§ **About this exercise**
For the records that follow, give the number of lines in which the word "reading" occurs, with nothing added.

§ **Data in this exercise**
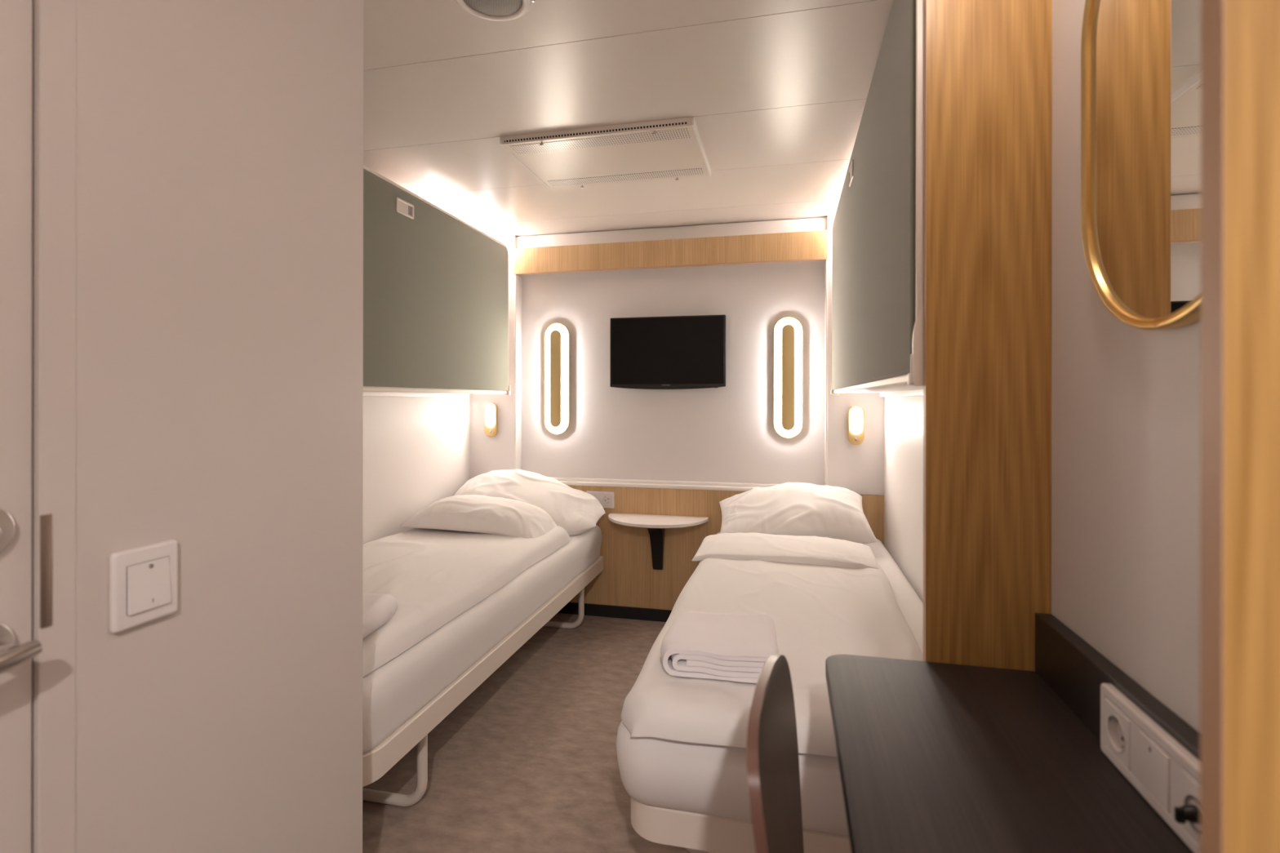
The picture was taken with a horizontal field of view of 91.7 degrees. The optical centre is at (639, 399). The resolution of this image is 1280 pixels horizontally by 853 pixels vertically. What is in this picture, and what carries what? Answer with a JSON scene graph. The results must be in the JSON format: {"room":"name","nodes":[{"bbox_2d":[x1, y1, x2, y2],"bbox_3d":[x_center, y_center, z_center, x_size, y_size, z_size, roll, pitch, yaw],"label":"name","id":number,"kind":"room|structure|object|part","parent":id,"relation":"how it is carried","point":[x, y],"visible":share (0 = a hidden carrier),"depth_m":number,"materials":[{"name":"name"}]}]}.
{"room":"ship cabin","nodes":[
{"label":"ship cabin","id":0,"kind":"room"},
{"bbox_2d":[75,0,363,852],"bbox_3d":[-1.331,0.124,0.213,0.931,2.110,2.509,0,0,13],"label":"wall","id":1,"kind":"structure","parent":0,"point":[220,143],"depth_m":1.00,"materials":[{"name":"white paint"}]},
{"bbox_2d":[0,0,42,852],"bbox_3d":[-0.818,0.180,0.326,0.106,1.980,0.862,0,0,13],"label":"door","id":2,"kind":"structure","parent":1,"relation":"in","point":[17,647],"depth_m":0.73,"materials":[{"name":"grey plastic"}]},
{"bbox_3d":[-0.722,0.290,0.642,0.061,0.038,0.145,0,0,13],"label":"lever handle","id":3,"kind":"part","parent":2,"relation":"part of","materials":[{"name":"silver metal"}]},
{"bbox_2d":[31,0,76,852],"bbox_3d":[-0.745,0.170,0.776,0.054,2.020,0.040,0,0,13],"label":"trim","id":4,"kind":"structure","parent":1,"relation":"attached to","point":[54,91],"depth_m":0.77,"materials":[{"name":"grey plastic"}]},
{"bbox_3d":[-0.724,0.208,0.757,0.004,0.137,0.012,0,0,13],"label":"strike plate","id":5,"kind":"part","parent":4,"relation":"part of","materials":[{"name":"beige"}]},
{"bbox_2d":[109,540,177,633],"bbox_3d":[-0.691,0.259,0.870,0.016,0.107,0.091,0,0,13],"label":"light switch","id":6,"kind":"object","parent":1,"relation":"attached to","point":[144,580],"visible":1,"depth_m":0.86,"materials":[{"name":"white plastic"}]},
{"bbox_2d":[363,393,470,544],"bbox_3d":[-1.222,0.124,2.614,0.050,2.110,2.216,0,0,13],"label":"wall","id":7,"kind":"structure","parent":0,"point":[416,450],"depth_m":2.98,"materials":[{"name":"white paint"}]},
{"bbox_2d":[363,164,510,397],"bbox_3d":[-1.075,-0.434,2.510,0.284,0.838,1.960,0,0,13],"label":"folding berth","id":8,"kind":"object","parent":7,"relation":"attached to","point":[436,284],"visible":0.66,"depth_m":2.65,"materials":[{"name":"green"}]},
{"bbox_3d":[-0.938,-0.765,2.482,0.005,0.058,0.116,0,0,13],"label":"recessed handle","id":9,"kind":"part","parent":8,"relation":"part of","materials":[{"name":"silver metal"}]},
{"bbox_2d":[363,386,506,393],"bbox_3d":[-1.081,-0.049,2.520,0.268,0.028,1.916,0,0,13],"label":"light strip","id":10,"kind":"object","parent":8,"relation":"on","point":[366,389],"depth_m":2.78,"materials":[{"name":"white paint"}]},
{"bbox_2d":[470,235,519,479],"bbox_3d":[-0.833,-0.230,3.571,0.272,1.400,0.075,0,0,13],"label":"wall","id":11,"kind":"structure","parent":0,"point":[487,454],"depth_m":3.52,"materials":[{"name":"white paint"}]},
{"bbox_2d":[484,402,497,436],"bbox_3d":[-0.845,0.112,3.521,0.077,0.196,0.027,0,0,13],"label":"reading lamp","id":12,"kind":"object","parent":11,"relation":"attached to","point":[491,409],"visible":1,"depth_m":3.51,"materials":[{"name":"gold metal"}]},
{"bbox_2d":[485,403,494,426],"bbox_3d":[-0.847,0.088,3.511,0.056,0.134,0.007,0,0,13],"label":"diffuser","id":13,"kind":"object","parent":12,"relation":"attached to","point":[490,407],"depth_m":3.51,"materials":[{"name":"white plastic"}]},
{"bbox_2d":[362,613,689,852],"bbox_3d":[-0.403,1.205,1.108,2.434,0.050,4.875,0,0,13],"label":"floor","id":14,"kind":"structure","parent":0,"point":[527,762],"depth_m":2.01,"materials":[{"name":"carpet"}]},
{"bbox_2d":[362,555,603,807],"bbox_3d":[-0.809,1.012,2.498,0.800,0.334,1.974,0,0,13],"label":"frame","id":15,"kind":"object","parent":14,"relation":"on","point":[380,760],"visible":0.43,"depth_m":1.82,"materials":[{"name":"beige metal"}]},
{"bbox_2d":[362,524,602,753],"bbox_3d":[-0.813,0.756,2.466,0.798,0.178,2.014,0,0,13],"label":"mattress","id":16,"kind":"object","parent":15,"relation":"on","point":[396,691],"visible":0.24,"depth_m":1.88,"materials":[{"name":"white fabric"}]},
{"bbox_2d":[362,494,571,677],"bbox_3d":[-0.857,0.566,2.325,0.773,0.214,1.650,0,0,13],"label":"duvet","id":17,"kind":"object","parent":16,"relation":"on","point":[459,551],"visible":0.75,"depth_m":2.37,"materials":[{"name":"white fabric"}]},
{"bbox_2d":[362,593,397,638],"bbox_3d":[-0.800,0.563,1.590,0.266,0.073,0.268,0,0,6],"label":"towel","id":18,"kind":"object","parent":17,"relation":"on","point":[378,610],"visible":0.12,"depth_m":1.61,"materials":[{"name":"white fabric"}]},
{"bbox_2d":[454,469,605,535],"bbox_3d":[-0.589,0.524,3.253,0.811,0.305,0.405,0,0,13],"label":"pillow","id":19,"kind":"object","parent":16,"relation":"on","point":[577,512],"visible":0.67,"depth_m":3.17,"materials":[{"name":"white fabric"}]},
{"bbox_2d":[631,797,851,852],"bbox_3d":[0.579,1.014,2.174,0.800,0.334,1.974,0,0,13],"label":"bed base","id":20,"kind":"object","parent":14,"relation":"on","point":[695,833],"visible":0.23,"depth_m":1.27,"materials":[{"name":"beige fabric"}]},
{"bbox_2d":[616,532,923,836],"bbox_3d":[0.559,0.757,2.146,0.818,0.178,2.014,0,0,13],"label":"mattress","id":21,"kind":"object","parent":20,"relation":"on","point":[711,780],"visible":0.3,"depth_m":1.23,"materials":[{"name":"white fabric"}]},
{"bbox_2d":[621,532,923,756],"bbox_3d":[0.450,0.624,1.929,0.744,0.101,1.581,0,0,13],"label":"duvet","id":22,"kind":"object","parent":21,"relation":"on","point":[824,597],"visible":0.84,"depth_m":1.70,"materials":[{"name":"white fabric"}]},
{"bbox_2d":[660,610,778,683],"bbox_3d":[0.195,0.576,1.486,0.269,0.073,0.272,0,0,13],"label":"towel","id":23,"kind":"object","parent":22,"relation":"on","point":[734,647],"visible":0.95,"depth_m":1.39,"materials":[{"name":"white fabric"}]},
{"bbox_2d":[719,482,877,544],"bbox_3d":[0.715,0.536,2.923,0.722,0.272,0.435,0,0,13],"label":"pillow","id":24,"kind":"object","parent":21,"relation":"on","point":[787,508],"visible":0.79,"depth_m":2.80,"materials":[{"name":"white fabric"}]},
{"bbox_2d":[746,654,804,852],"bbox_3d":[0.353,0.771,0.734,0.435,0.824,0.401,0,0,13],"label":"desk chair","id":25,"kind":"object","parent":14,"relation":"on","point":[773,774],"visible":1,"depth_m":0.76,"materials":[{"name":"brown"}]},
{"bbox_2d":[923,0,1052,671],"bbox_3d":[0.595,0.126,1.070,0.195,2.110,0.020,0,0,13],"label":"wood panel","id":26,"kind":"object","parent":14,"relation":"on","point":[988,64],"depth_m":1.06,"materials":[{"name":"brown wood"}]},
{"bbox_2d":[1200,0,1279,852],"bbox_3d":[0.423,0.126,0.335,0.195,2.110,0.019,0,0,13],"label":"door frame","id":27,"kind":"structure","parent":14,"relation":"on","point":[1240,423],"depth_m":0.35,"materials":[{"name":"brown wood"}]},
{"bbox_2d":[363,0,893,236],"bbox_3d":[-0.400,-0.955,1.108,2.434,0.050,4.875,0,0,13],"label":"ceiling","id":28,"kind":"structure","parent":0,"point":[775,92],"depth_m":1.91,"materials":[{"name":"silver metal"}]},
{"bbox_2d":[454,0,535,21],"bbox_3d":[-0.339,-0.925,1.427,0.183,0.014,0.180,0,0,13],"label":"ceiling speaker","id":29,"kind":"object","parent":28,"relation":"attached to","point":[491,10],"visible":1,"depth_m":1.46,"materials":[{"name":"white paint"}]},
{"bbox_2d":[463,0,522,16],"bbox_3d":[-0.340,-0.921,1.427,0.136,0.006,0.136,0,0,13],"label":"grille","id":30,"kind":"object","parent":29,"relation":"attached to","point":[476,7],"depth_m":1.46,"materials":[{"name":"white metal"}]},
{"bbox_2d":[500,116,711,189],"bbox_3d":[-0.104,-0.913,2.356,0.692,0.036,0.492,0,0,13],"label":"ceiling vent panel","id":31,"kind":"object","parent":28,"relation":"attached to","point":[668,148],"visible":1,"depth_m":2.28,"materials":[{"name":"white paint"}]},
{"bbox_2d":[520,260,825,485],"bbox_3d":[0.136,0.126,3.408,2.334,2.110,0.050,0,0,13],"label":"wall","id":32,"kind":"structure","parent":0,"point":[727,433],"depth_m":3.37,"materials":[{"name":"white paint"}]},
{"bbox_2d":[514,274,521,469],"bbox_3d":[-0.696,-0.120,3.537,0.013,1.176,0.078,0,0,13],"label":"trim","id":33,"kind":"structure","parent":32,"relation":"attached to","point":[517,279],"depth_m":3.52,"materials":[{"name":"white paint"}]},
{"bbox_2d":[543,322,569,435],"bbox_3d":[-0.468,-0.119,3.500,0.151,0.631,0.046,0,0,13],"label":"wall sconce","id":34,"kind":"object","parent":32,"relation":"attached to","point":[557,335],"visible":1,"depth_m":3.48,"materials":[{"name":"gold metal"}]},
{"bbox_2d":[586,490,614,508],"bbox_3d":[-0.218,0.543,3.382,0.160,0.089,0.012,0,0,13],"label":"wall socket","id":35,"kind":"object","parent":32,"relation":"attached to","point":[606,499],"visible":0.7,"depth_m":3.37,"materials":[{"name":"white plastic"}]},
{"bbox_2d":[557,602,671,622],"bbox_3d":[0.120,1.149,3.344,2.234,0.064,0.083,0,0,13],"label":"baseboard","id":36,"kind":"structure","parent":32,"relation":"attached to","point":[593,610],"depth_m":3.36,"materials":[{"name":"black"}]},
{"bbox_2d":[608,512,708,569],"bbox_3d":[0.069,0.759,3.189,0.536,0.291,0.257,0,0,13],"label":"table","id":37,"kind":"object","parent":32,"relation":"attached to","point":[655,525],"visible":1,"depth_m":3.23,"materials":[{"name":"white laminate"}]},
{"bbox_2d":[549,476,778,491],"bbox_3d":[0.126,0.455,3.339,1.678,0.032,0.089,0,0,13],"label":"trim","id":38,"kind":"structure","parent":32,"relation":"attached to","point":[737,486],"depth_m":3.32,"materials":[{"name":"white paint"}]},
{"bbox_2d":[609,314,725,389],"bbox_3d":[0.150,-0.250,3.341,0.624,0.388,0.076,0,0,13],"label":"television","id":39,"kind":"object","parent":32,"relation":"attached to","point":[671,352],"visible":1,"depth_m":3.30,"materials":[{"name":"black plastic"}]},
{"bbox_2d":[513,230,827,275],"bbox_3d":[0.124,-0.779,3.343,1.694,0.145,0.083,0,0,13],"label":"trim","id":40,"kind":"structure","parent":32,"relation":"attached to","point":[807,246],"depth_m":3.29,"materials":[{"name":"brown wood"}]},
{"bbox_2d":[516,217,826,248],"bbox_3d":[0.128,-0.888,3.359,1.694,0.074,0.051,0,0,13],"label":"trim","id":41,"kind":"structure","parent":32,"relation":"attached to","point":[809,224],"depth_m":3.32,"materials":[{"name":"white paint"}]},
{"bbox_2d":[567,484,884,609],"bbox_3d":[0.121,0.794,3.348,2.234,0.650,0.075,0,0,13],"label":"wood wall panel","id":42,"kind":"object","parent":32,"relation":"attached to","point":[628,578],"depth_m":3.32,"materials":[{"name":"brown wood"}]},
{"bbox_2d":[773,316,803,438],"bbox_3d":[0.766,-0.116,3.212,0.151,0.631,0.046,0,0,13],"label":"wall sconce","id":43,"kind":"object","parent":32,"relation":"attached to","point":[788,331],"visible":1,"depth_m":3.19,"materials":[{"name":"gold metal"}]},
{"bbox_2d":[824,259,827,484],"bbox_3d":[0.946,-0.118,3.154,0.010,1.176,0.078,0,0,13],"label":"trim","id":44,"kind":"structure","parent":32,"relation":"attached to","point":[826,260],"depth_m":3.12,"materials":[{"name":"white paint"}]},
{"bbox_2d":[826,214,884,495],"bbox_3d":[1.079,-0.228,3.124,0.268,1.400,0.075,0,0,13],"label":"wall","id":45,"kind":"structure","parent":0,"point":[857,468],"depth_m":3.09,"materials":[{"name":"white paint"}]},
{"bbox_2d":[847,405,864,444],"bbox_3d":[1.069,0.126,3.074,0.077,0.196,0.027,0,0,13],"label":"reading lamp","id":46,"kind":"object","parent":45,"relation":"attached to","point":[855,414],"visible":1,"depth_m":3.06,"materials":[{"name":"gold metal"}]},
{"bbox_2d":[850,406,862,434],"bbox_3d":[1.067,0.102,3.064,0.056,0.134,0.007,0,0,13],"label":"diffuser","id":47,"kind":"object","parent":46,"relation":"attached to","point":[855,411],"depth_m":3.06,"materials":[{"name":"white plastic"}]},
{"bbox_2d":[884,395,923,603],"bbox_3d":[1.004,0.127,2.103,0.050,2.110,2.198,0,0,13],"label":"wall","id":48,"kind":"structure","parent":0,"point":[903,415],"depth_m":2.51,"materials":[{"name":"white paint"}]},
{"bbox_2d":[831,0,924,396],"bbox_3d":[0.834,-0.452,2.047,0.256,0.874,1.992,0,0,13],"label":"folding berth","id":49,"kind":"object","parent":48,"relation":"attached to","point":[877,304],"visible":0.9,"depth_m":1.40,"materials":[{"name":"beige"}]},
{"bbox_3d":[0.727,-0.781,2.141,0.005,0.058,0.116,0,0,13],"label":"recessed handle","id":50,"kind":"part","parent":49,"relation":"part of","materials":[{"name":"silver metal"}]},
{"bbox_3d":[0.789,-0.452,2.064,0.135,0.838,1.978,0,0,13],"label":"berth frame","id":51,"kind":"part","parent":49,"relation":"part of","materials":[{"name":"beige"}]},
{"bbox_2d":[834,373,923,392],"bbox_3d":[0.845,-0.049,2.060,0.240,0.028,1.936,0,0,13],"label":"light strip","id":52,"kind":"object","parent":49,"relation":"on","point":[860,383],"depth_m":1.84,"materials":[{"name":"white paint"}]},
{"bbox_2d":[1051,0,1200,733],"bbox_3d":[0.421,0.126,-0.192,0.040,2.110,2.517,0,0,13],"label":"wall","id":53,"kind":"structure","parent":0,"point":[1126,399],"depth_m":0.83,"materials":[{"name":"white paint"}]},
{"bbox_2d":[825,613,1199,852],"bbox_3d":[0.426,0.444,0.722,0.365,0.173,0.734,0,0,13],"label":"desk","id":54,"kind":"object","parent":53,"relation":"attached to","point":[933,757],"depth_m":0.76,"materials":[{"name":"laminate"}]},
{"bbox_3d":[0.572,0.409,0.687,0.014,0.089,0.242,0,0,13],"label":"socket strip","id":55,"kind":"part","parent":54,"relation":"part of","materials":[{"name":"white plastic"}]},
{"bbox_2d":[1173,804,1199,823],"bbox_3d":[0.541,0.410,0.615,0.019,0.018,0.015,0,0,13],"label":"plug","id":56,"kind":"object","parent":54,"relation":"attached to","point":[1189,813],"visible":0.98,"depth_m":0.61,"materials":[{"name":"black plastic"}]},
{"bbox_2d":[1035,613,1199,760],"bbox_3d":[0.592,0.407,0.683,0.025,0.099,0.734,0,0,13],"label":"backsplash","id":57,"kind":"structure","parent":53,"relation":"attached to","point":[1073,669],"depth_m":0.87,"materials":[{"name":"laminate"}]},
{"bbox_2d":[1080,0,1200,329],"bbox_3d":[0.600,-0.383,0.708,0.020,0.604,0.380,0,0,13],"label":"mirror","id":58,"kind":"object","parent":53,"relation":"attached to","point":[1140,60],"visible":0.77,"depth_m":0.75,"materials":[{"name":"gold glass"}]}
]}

§ **Output of the task**
2